8 Ways To Protect Yourself When Shopping Online

8 Ways To Protect Yourself When Shopping Online

Right now, we’re all shopping online more than ever before. A direct result of modern technology and a pandemic, the ease of being able to find exactly what you need at the touch of the button and at the best possible price has given consumers complete control. Or has it? Ask any money, crime or cyber security expert, and they’ll tell you there are plenty of dangers associated with online shopping. To find out what they are and how to protect yourself, we asked a few to share their advice.

Choose Where You Shop Carefully

“It's worth doing some research on online retailers to check they're legitimate,” explains the National Cyber Security Centre. “Some of the emails or texts you receive about amazing offers may contain links to fake websites. If you're unsure, don't use the link, and type a website address that you trust directly into the address bar, search for it, and follow the search results.”

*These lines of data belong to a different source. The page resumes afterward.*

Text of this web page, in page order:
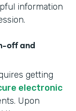
information
off and
getting
electronic
Upon
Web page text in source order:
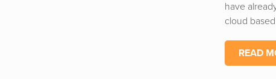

It’s also worth knowing fraudsters often use stock images or other people’s images on their site or use the same image on multiple websites/adverts. To check if images appear elsewhere on the internet, and whether the seller is therefore authentic or not, you can use websites like TinEye or Reverse.Photos.


Check The Prices & Policies

Do some research to find out what a fair or competitive price is for similar goods in the same condition,” advises the Metropolitan police. “If the offer sounds too good to miss out on, it might not really exist, be fake or of inferior quality.” While you’re at it, check the seller or buyer’s review history and feedback from other reviewers. “Beware of accounts that may have been set up very recently with lots of favourable feedback that sounds similar, this could be an indication of fake reviews,” adds the Met police.

There’s also something to be learnt from the delivery and returns policies. Longer than normal delivery times might imply the goods are being imported, and that they could be counterfeit. Equally a shady returns policy – or lack of one altogether – are also red flags.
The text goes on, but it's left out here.